With "nodes" as the search word, show every line of the material that has it.

++++++++++++++++++++

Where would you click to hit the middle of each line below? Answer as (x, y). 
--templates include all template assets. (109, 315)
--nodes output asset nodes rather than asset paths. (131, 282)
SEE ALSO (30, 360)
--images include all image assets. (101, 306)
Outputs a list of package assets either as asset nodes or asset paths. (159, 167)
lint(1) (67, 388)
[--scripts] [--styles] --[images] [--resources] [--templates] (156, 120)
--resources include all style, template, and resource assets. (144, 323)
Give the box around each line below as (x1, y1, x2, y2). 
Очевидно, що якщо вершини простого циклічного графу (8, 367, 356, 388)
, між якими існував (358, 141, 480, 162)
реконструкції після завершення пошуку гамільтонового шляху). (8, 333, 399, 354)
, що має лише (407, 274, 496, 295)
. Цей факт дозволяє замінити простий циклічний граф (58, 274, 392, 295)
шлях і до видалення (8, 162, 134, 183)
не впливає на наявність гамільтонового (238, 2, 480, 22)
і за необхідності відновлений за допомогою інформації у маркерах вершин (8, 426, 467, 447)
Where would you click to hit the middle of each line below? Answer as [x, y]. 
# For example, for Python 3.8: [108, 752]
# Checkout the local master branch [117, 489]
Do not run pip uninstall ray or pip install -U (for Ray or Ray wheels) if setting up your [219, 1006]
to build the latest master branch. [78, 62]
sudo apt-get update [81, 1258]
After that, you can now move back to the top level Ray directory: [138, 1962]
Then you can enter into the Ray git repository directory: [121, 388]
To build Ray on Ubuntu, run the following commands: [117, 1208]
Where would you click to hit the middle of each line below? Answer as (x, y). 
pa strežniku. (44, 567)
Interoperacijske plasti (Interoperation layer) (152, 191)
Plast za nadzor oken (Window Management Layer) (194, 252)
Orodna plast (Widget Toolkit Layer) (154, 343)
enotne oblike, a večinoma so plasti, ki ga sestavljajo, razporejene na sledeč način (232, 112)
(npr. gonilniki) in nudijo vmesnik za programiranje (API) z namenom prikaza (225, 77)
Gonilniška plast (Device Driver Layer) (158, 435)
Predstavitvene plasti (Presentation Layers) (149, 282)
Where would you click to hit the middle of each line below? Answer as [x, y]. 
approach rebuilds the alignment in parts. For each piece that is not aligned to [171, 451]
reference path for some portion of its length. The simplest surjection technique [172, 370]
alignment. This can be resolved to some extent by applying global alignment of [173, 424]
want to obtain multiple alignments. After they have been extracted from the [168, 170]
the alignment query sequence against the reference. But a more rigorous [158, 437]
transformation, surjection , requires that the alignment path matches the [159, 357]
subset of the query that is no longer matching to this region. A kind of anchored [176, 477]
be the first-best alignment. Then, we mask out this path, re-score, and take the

++++++++++++++++++++

**Exercise response:**
--nodes output asset nodes rather than asset paths. (131, 282)
Outputs a list of package assets either as asset nodes or asset paths. (159, 167)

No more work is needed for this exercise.